# Records for this exercise:
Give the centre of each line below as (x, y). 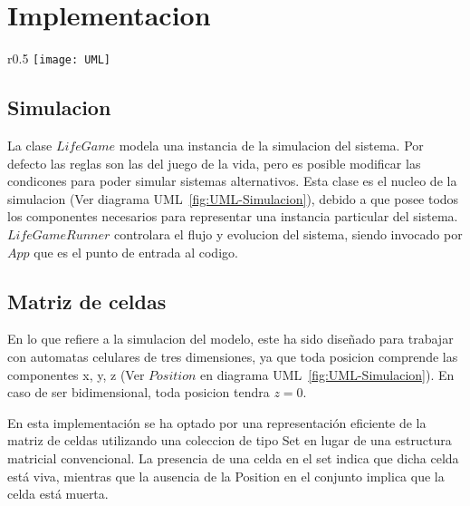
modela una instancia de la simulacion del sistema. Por (271, 145)
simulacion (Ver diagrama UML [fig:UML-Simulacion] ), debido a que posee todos (233, 198)
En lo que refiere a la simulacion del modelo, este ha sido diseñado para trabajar (230, 339)
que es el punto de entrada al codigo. (136, 252)
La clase (30, 145)
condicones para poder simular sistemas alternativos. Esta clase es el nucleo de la (232, 181)
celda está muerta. (58, 494)
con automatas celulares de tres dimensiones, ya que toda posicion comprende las (233, 356)
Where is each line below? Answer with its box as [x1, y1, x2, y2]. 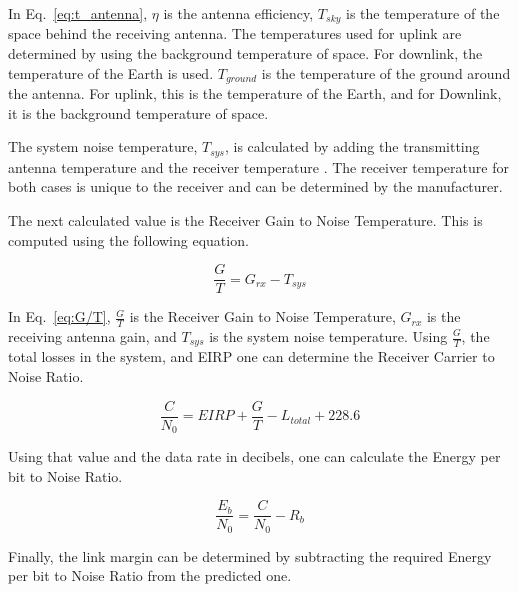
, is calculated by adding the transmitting [224, 136, 480, 157]
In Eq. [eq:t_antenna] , [8, 3, 148, 23]
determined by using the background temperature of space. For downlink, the [8, 43, 483, 64]
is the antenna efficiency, [163, 3, 314, 23]
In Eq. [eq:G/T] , [8, 306, 111, 327]
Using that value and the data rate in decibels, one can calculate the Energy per [8, 446, 501, 467]
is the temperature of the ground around [261, 62, 511, 83]
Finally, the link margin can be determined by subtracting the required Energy [8, 545, 492, 566]

# Instructions for the task:
Output the material word for word. Pictures do not go in.

# Result for this exercise:
Give the centre of each line below as (x, y). 
modela una instancia de la simulacion del sistema. Por (271, 145)
simulacion (Ver diagrama UML [fig:UML-Simulacion] ), debido a que posee todos (233, 198)
En lo que refiere a la simulacion del modelo, este ha sido diseñado para trabajar (230, 339)
que es el punto de entrada al codigo. (136, 252)
La clase (30, 145)
condicones para poder simular sistemas alternativos. Esta clase es el nucleo de la (232, 181)
celda está muerta. (58, 494)
con automatas celulares de tres dimensiones, ya que toda posicion comprende las (233, 356)
Where is each line below? Answer with its box as [x1, y1, x2, y2]. 
, is calculated by adding the transmitting [224, 136, 480, 157]
In Eq. [eq:t_antenna] , [8, 3, 148, 23]
determined by using the background temperature of space. For downlink, the [8, 43, 483, 64]
is the antenna efficiency, [163, 3, 314, 23]
In Eq. [eq:G/T] , [8, 306, 111, 327]
Using that value and the data rate in decibels, one can calculate the Energy per [8, 446, 501, 467]
is the temperature of the ground around [261, 62, 511, 83]
Finally, the link margin can be determined by subtracting the required Energy [8, 545, 492, 566]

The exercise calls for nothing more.